Large AI Models in Dental Healthcare: From General-Purpose Systems to Domain-Specific Foundation Models

A systematic review of 97 studies from 2020 to 2026 found that large AI models in dentistry fall into three categories—language-generative, discriminative vision, and dental-specific foundation models—each with distinct strengths and weaknesses. Language models excel at text-based tasks like clinical reasoning but struggle with image diagnostics, while dental-specific models such as DentVFM and OralGPT outperform general-purpose systems on complex multimodal tasks. The findings highlight that safe autonomous deployment remains hindered by generative model hallucination, scarce annotated dental data, and a lack of standardized clinical benchmarks.

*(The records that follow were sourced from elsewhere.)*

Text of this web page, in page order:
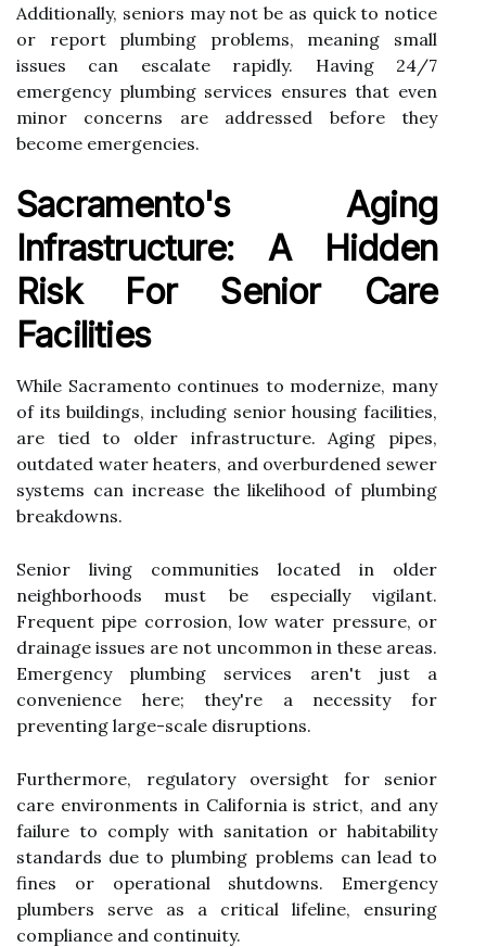
Additionally, seniors may not be as quick to notice
or report plumbing problems, meaning small
issues can escalate rapidly. Having 24/7
emergency plumbing services ensures that even
minor concerns are addressed before they
become emergencies.
Sacramento's Aging
Infrastructure: A Hidden
Risk For Senior Care
Facilities
While Sacramento continues to modernize, many
of its buildings, including senior housing facilities,
are tied to older infrastructure. Aging pipes,
outdated water heaters, and overburdened sewer
systems can increase the likelihood of plumbing
breakdowns.
Senior living communities located in older
neighborhoods must be especially vigilant.
Frequent pipe corrosion, low water pressure, or
drainage issues are not uncommon in these areas.
Emergency plumbing services aren't just a
convenience here; they're a necessity for
preventing large-scale disruptions.
Furthermore, regulatory oversight for senior
care environments in California is strict, and any
failure to comply with sanitation or habitability
standards due to plumbing problems can lead to
fines or operational shutdowns. Emergency
plumbers serve as a critical lifeline, ensuring
compliance and continuity.
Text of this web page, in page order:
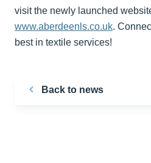
visit the newly launched
www.aberdeenls.co.uk.
best in textile services!
Back to news
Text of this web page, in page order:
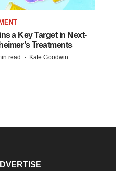
a Key Target in Next-
Treatments
read · Kate Goodwin
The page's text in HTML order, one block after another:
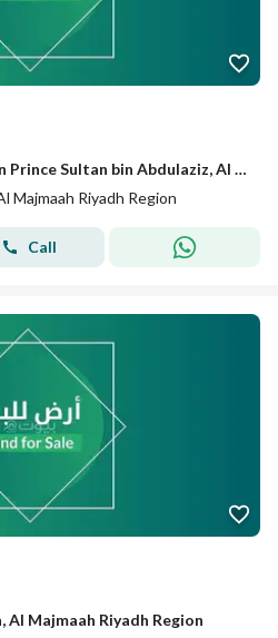
Residential Land For Sale in Prince Sultan bin Abdulaziz, Al Majmaah Riyadh Region
Majmaah Riyadh Region
Call
Al Majmaah Riyadh Region
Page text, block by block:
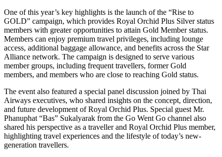
One of this year’s key highlights is the launch of the “Rise to
GOLD” campaign, which provides Royal Orchid Plus Silver status
members with greater opportunities to attain Gold Member status.
Members can enjoy premium travel privileges, including lounge
access, additional baggage allowance, and benefits across the Star
Alliance network. The campaign is designed to serve various
member groups, including frequent travellers, former Gold
members, and members who are close to reaching Gold status.
The event also featured a special panel discussion joined by Thai
Airways executives, who shared insights on the concept, direction,
and future development of Royal Orchid Plus. Special guest Mr.
Phanuphat “Bas” Sukalyarak from the Go Went Go channel also
shared his perspective as a traveller and Royal Orchid Plus member,
highlighting travel experiences and the lifestyle of today’s new-
generation travellers.
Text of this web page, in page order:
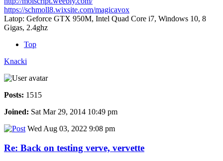
https://schmoll8.wixsite.com/magicavox
Latop: Geforce GTX 950M, Intel Quad Core i7, Windows 10, 8
Gigas, 2.4ghz
Top
Knacki
Posts: 1515
Joined: Sat Mar 29, 2014 10:49 pm
Wed Aug 03, 2022 9:08 pm
Re: Back on testing verve, vervette
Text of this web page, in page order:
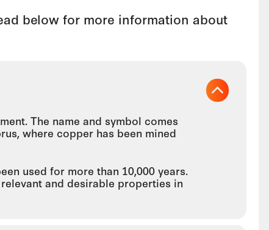
below for more information about
The name and symbol comes
where copper has been mined
used for more than 10,000 years.
and desirable properties in
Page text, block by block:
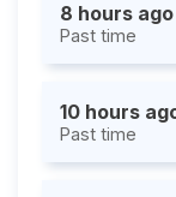
8 hours ago
Past time
10 hours
Past time
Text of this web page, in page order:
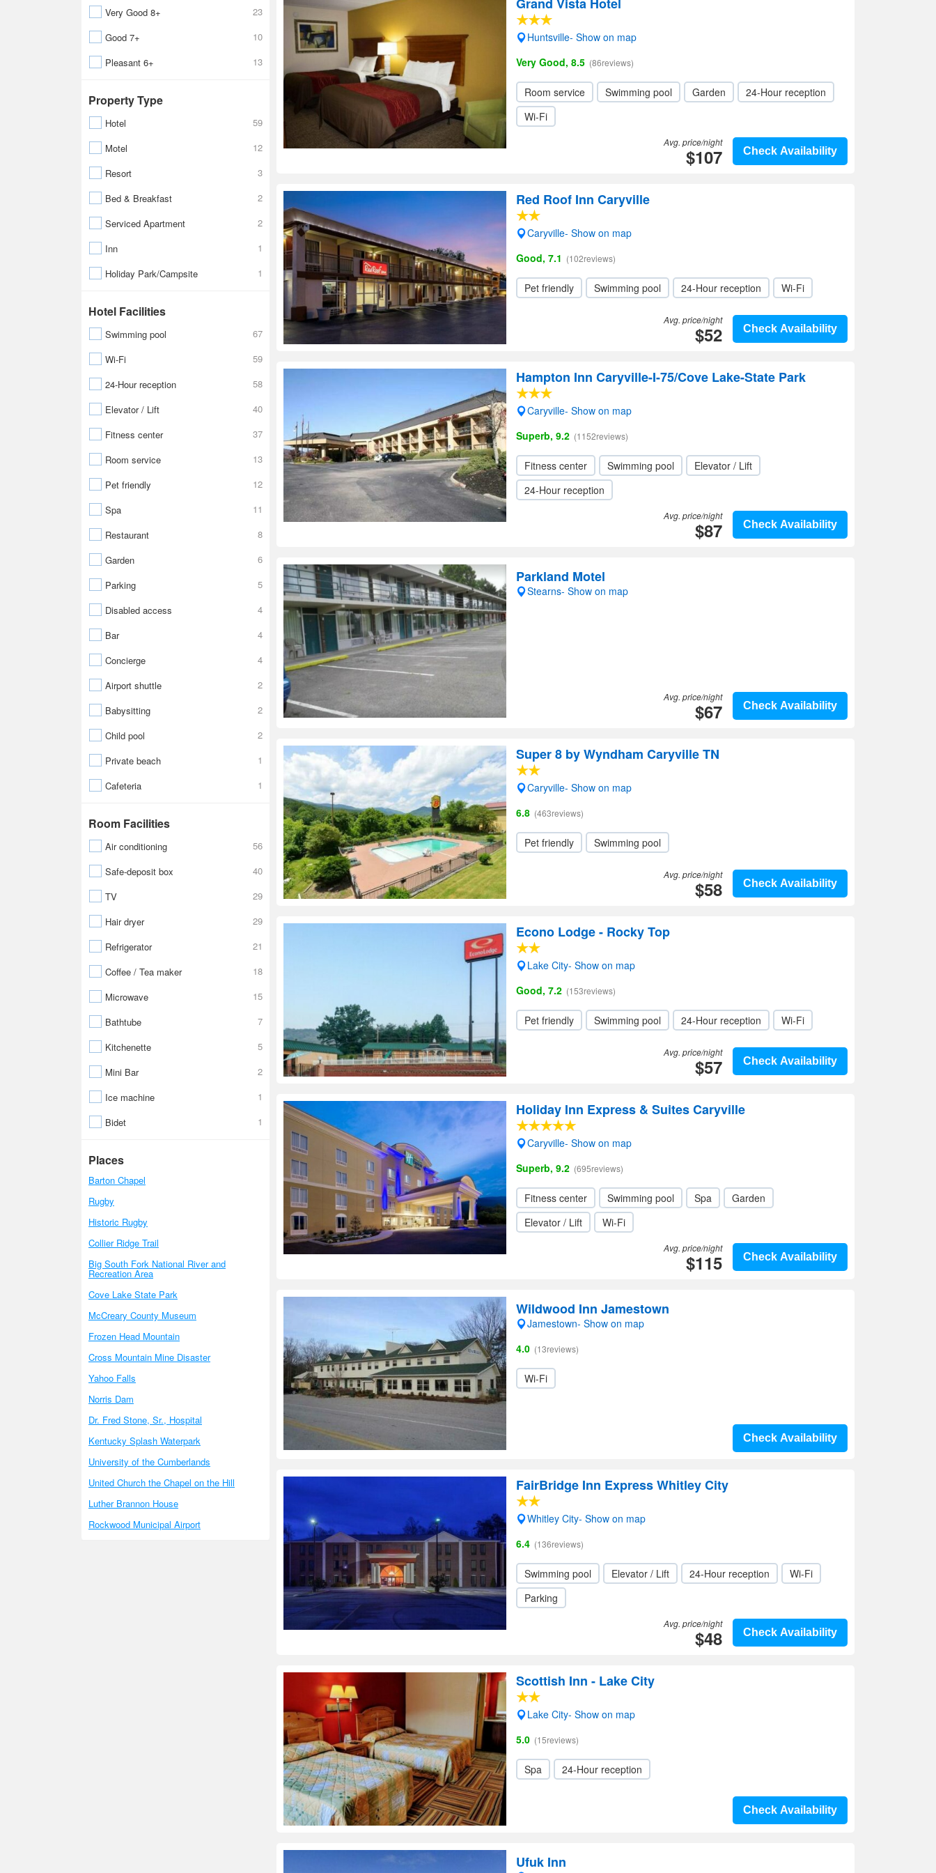
Very Good 8+
23
Good 7+
10
Pleasant 6+
13
Property Type
Hotel
59
Motel
12
Resort
3
Bed & Breakfast
2
Serviced Apartment
2
Inn
1
Holiday Park/Campsite
1
Hotel Facilities
Swimming pool
67
Wi-Fi
59
24-Hour reception
58
Elevator / Lift
40
Fitness center
37
Room service
13
Pet friendly
12
Spa
11
Restaurant
8
Garden
6
Parking
5
Disabled access
4
Bar
4
Concierge
4
Airport shuttle
2
Babysitting
2
Child pool
2
Private beach
1
Cafeteria
1
Room Facilities
Air conditioning
56
Safe-deposit box
40
TV
29
Hair dryer
29
Refrigerator
21
Coffee / Tea maker
18
Microwave
15
Bathtube
7
Kitchenette
5
Mini Bar
2
Ice machine
1
Bidet
1
Places
Barton Chapel
Rugby
Historic Rugby
Collier Ridge Trail
Big South Fork National River and
Recreation Area
Cove Lake State Park
McCreary County Museum
Frozen Head Mountain
Cross Mountain Mine Disaster
Yahoo Falls
Norris Dam
Dr. Fred Stone, Sr., Hospital
Kentucky Splash Waterpark
University of the Cumberlands
United Church the Chapel on the Hill
Luther Brannon House
Rockwood Municipal Airport
Huntsville- Show on map
Very Good, 8.5 (86reviews)
Room service Swimming pool Garden
24-Hour reception
Wi-Fi
Check Availability
Avg. price/night
$107
Red Roof Inn Caryville
Caryville- Show on map
Good, 7.1 (102reviews)
Pet friendly Swimming pool 24-Hour reception Wi-Fi
Check Availability
Avg. price/night
$52
Hampton Inn Caryville-I-75/Cove Lake-State Park
Caryville- Show on map
Superb, 9.2 (1152reviews)
Fitness center Swimming pool
Elevator / Lift
24-Hour reception
Check Availability
Avg. price/night
$87
Parkland Motel
Stearns- Show on map
Check Availability
Avg. price/night
$67
Super 8 by Wyndham Caryville TN
Caryville- Show on map
6.8 (463reviews)
Pet friendly Swimming pool
Check Availability
Avg. price/night
$58
Econo Lodge - Rocky Top
Lake City- Show on map
Good, 7.2 (153reviews)
Pet friendly Swimming pool 24-Hour reception Wi-Fi
Check Availability
Avg. price/night
$57
Holiday Inn Express & Suites Caryville
Caryville- Show on map
Superb, 9.2 (695reviews)
Fitness center Swimming pool Spa
Garden
Elevator / Lift
Wi-Fi
Check Availability
Avg. price/night
$115
Wildwood Inn Jamestown
Jamestown- Show on map
4.0 (13reviews)
Wi-Fi
Check Availability
FairBridge Inn Express Whitley City
Whitley City- Show on map
6.4 (136reviews)
Swimming pool Elevator / Lift 24-Hour reception
Wi-Fi
Parking
Check Availability
Avg. price/night
$48
Scottish Inn - Lake City
Lake City- Show on map
5.0 (15reviews)
Spa 24-Hour reception
Check Availability
Ufuk Inn
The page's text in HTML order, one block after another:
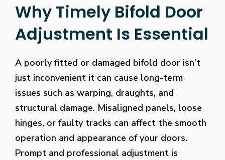
Why Timely Bifold Door
Adjustment Is Essential
A poorly fitted or damaged bifold door isn’t
just inconvenient it can cause long-term
issues such as warping, draughts, and
structural damage. Misaligned panels, loose
hinges, or faulty tracks can affect the smooth
operation and appearance of your doors.
Prompt and professional adjustment is
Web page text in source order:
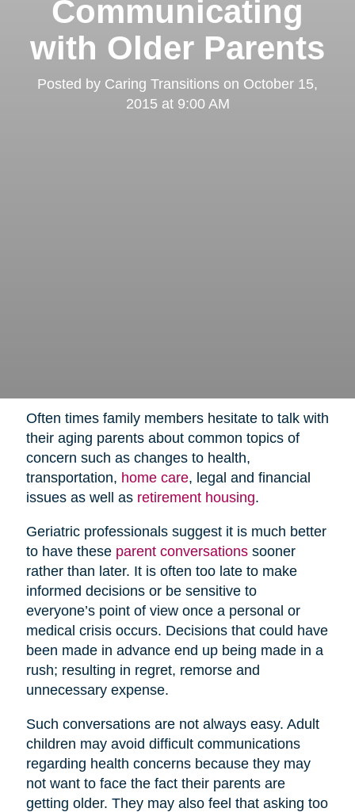
Communicating
with Older Parents
Posted by Caring Transitions on October 15,
2015 at 9:00 AM
Often times family members hesitate to talk with
their aging parents about common topics of
concern such as changes to health,
transportation, home care, legal and financial
issues as well as retirement housing.
Geriatric professionals suggest it is much better
to have these parent conversationssooner
rather than later. It is often too late to make
informed decisions or be sensitive to
everyone’s point of view once a personal or
medical crisis occurs. Decisions that could have
been made in advance end up being made in a
rush; resulting in regret, remorse and
unnecessary expense.
Such conversations are not always easy. Adult
children may avoid difficult communications
regarding health concerns because they may
not want to face the fact their parents are
getting older. They may also feel that asking too
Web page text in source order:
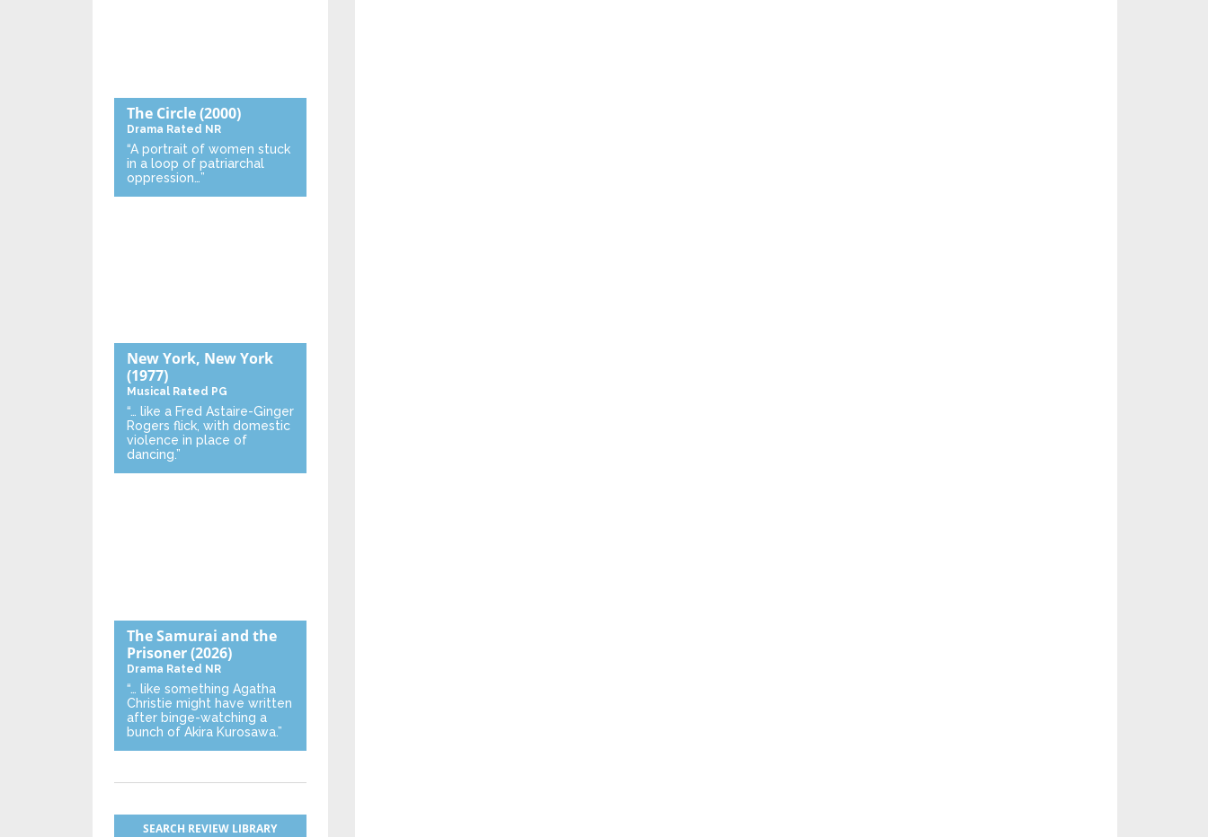
The Circle(2000)
Drama Rated NR
“A portrait of women stuck
in a loop of patriarchal
oppression…”
New York, New York
(1977)
Musical Rated PG
“… like a Fred Astaire-Ginger
Rogers flick, with domestic
violence in place of
dancing.”
The Samurai and the
Prisoner(2026)
Drama Rated NR
“… like something Agatha
Christie might have written
after binge-watching a
bunch of Akira Kurosawa.”
SEARCH REVIEW LIBRARY

arXiv:2606.02914v1 Announce Type: new Abstract: Background: Oral diseases affect nearly 3.5 billion people worldwide, yet the comparative clinical potential of large-scale AI models in dentistry remains poorly understood. Three distinct model categories have emerged: language-generative models, discriminative vision foundation models, and dental-specific foundation models, with no unified review examining their relationships and collective limitations. Methods: Following PRISMA-ScR guidelines, we systematically searched four databases PubMed, Google Scholar, Scopus, arXiv , screened independently by two reviewers. After applying inclusion/exclusion criteria, 97 studies 2020-2026 were included. We propose a two-dimensional classification framework organizing models by architectural paradigm and dental specialization degree. Results: Language-generative models excel at text-based tasks clinical reasoning, licensing exams, patient communication but show inconsistent performance on image-dependent diagnostics. Adapted SAM and CLIP variants achieve strong tooth segmentation and lesion detection results. Dental-specific models DentVFM, DentVLM, OralGPT demonstrate strongest performance on complex multimodal tasks. Integrated pipelines consistently outperform single-model approaches. A data asymmetry is observed: dental-specific pretraining concentrates almost entirely in the vision domain, reflecting scarce large-scale dental text corpora. Conclusions: General-purpose and dental-specific models play complementary roles; the most effective systems combine both within structured pipelines. Safe autonomous deployment requires resolving three persistent barriers: hallucination in generative models, limited annotated dental datasets, and absent standardized clinical evaluation benchmarks.